--- DATASET CONTENT ---
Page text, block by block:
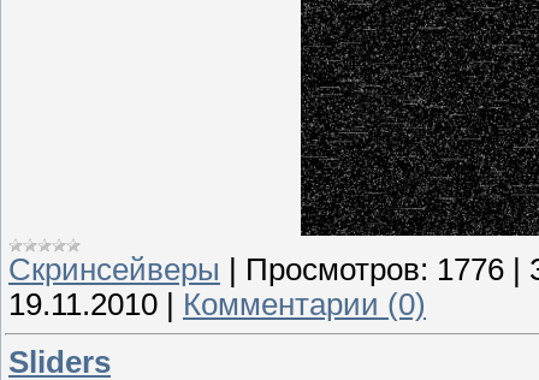
Скринсейверы Просмотров: 1776
19.11.2010
Комментарии (0)
Sliders
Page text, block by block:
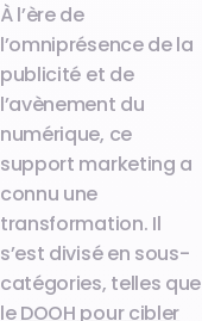
À l’ère de
l’omniprésence de la
publicité et de
l’avènement du
numérique, ce
support marketing a
connu une
transformation. Il
s’est divisé en sous-
catégories, telles que
leDOOH pour cibler
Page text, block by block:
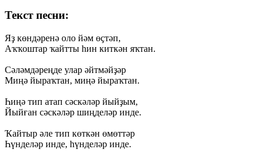
Текст песни:
Яҙ көндәренә оло йәм өҫтәп,
Аҡҡоштар ҡайтты һин киткән яҡтан.
Сәләмдәреңде улар әйтмәйҙәр
Миңә йыраҡтан, миңә йыраҡтан.
Һиңә тип атап сәскәләр йыйҙым,
Йыйған сәскәләр шиңделәр инде.
Ҡайтыр әле тип көткән өмөттәр
Һүнделәр инде, һүнделәр инде.
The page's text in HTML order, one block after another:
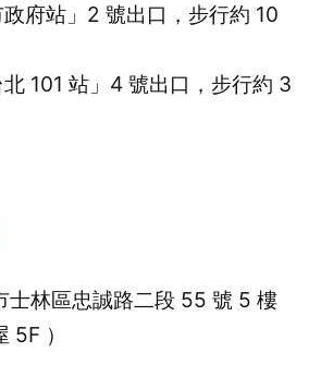
府站」2 號出口，步行約 10
101 站」4 號出口，步行約 3
士林區忠誠路二段 55 號 5 樓
5F ）
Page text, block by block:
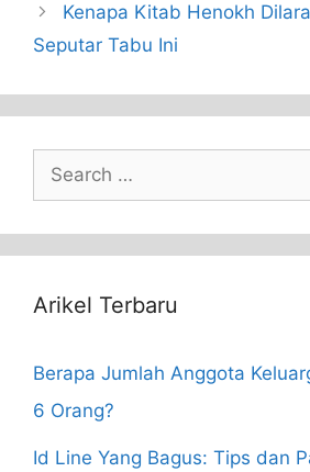
Kenapa Kitab Henokh
Seputar Tabu Ini
Search
for:
Arikel Terbaru
Berapa Jumlah Anggota
6 Orang?
Id Line Yang Bagus: Tips dan
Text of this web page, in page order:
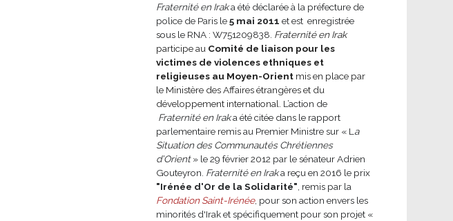
Fraternité en Iraka été déclarée à la préfecture de
police de Paris le5 mai 2011 et est enregistrée
sous le RNA : W751209838. Fraternité en Irak
participe au Comité de liaison pour les
victimes de violences ethniques et
religieuses au Moyen-Orientmis en place par
le Ministère des Affaires étrangères et du
développement international. L’action de
Fraternité en Iraka été citée dans le rapport
parlementaire remis au Premier Ministre sur « L a
Situation des Communautés Chrétiennes
d’Orient» le 29 février 2012 par le sénateur Adrien
Gouteyron. Fraternité en Iraka reçu en 2016 le prix
"Irénée d'Or de la Solidarité" , remis par la
Fondation Saint-Irénée, pour son action envers les
minorités d'Irak et spécifiquement pour son projet «
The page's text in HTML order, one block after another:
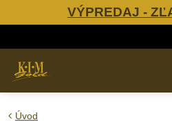
VÝPREDAJ -
Úvod
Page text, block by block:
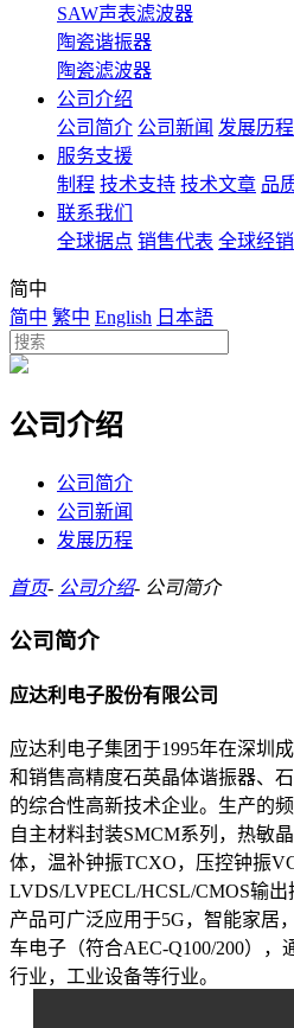
SAW声表滤波器
陶瓷谐振器
陶瓷滤波器
公司介绍
公司简介 公司新闻 发展历程
服务支援
制程 技术支持 技术文章 品
联系我们
全球据点 销售代表 全球经
简中
简中 繁中 English 日本語
公司介绍
公司简介
公司新闻
发展历程
首页- 公司介绍- 公司简介
公司简介
应达利电子股份有限公司
应达利电子集团于1995年在深圳
和销售高精度石英晶体谐振器、
的综合性高新技术企业。生产的
自主材料封装SMCM系列，热敏
体，温补钟振TCXO，压控钟振
LVDS/LVPECL/HCSL/CMOS输出
产品可广泛应用于5G，智能家居
车电子（符合AEC-Q100/200）
行业，工业设备等行业。
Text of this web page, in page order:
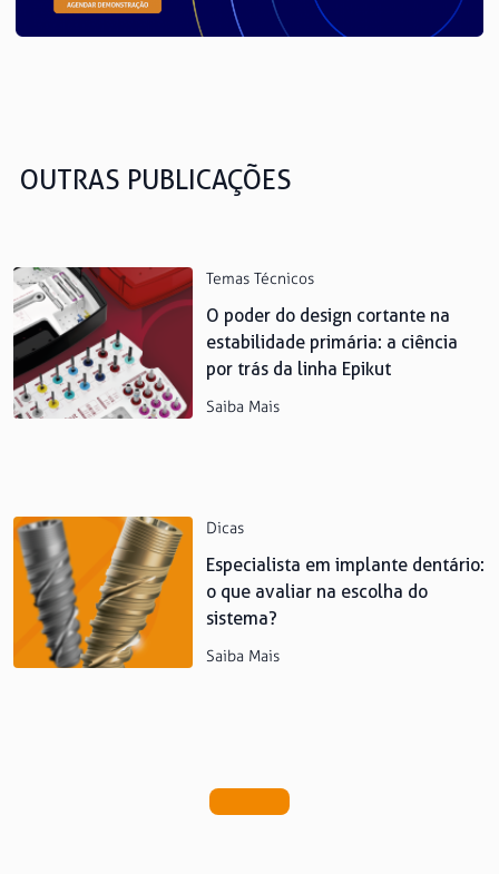
OUTRAS PUBLICAÇÕES
Temas Técnicos
O poder do design cortante na
estabilidade primária: a ciência
por trás da linha Epikut
Saiba Mais
Dicas
Especialista em implante dentário:
o que avaliar na escolha do
sistema?
Saiba Mais
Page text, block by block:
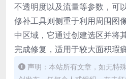
不透明度以及流量等参数，可
修补工具则侧重于利用周围图
中区域，它通过创建选区并将
完成修复，适用于较大面积瑕
声明：本站所有文章，如无特
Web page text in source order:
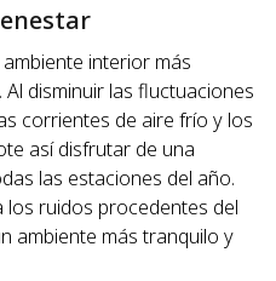
interior más
. Al disminuir las fluctuaciones
corrientes de aire frío y los
así disfrutar de una
las estaciones del año.
los ruidos procedentes del
ambiente más tranquilo y
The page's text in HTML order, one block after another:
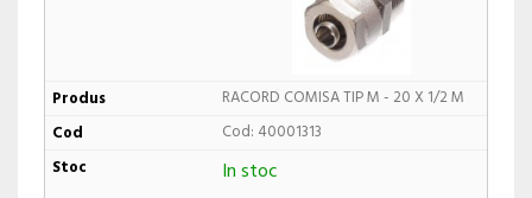
RACORD COMISA TIP M - 20 X 1/2 M
Cod: 40001313
In stoc
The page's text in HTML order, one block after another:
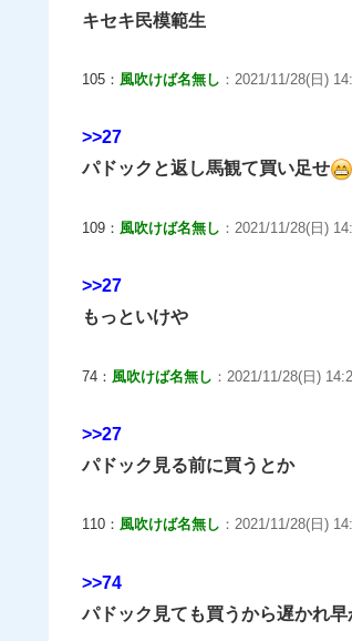
キセキ民模範生
105： 風吹けば名無し ：2021/11/28(日)
>>27
パドックと返し馬観て買い足せ
109： 風吹けば名無し ：2021/11/28(日)
>>27
もっといけや
74： 風吹けば名無し ：2021/11/28(日)
>>27
パドック見る前に買うとか
110： 風吹けば名無し ：2021/11/28(日)
>>74
パドック見ても買うから遅かれ早
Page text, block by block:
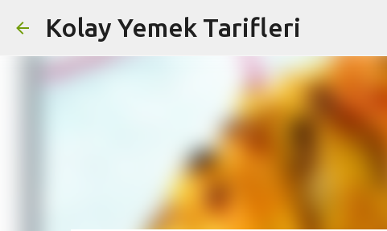
Kolay Yemek Tarifleri
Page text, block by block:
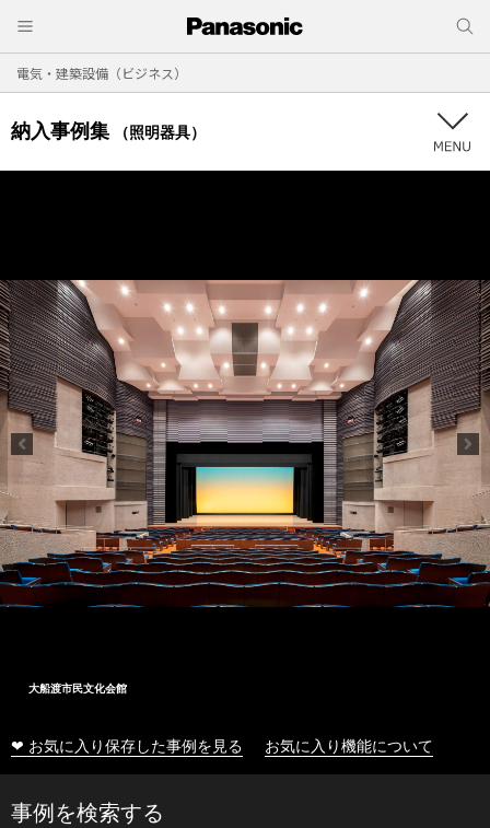
電気・建築設備（ビジネス）
納入事例集 （照明器具）
大船渡市民文化会館
❤ お気に入り保存した事例を見る お気に入り機能について
事例を検索する
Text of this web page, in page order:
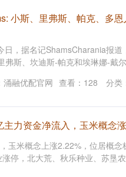
小斯、里弗斯、帕克、多
日，据名记ShamsCharania报
弗斯、坎迪斯-帕克和埃琳娜-戴
涌融优配官网 查看： 128 分类
主力资金净流入，玉米概念
玉米概念上涨2.22%，位居概
停，北大荒、秋乐种业、苏垦
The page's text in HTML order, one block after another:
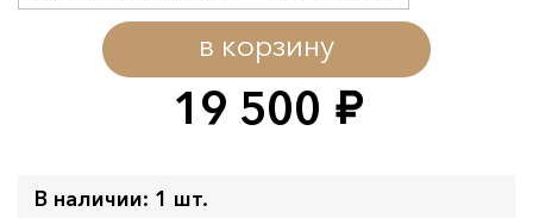
19 500 руб.
в корзину
В наличии: 1 шт.
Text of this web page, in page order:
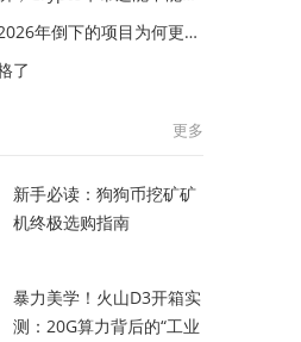
没有暴雷没有黑客，2026年倒下的项目为何更多？
了
更多
新手必读：狗狗币挖矿矿
机终极选购指南
暴力美学！火山D3开箱实
测：20G算力背后的“工业
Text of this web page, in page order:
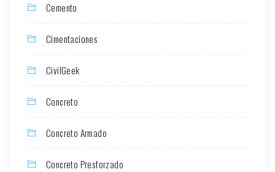
Cemento
Cimentaciones
CivilGeek
Concreto
Concreto Armado
Concreto Presforzado
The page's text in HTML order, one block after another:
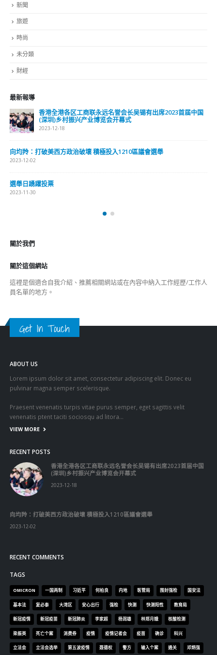
新聞
旅遊
時尚
未分類
財經
最新報導
香港全港各区工商联永远名誉会长吴锡有出席2023首届中国
(深圳)乡村振兴产业博览会开幕式
2023-12-18
向均羚：打破美西方政治破壞 積極投入1210區議會選舉
2023-12-02
選舉日踴躍投票
2023-11-30
關於我們
關於這個網站
這裡是個適合自我介紹、推薦相關網站或在內容中納入工作經歷/工作人
員名單的地方。
Get In Touch
ABOUT US
Lorem ipsum dolor sit amet, consectetur adipiscing elit. Donec eu
pulvinar magna semper scelerisque.
Praesent venenatis turpis vitae purus semper, eget sagittis velit
venenatis ptent taciti sociosqu ad litora…
VIEW MORE
RECENT POSTS
香港全港各区工商联永远名誉会长吴锡有出席2023首届中国
(深圳)乡村振兴产业博览会开幕式
2023-12-18
向均羚：打破美西方政治破壞 積極投入1210區議會選舉
2023-12-02
RECENT COMMENTS
TAGS
OMICRON 一国两制 习近平 何柏良 内地 医管局 围封强检 国安法
基本法 复必泰 大湾区 安心出行 强检 快测 快测阳性 教育局
新冠疫情 新冠疫苗 新冠肺炎 李家超 杨润雄 林郑月娥 核酸检测
梁振英 死亡个案 消费券 疫情 疫情记者会 疫苗 确诊 科兴
立法会 立法会选举 第五波疫情 聂德权 警方 输入个案 通关 邓炳强
---
## EXERCISE
All lines from the beginning of the material above through the line holding "sous le RNA : W751209838. Fraternité en Irak" are to be given again exactly, and no others; pictures do not go in.

## SOLUTION BELOW
Page text, block by block:
Скринсейверы Просмотров: 1776
19.11.2010
Комментарии (0)
Sliders
Page text, block by block:
À l’ère de
l’omniprésence de la
publicité et de
l’avènement du
numérique, ce
support marketing a
connu une
transformation. Il
s’est divisé en sous-
catégories, telles que
leDOOH pour cibler
Page text, block by block:
Текст песни:
Яҙ көндәренә оло йәм өҫтәп,
Аҡҡоштар ҡайтты һин киткән яҡтан.
Сәләмдәреңде улар әйтмәйҙәр
Миңә йыраҡтан, миңә йыраҡтан.
Һиңә тип атап сәскәләр йыйҙым,
Йыйған сәскәләр шиңделәр инде.
Ҡайтыр әле тип көткән өмөттәр
Һүнделәр инде, һүнделәр инде.
The page's text in HTML order, one block after another:
府站」2 號出口，步行約 10
101 站」4 號出口，步行約 3
士林區忠誠路二段 55 號 5 樓
5F ）
Page text, block by block:
Kenapa Kitab Henokh
Seputar Tabu Ini
Search
for:
Arikel Terbaru
Berapa Jumlah Anggota
6 Orang?
Id Line Yang Bagus: Tips dan
Text of this web page, in page order:
Fraternité en Iraka été déclarée à la préfecture de
police de Paris le5 mai 2011 et est enregistrée
sous le RNA : W751209838. Fraternité en Irak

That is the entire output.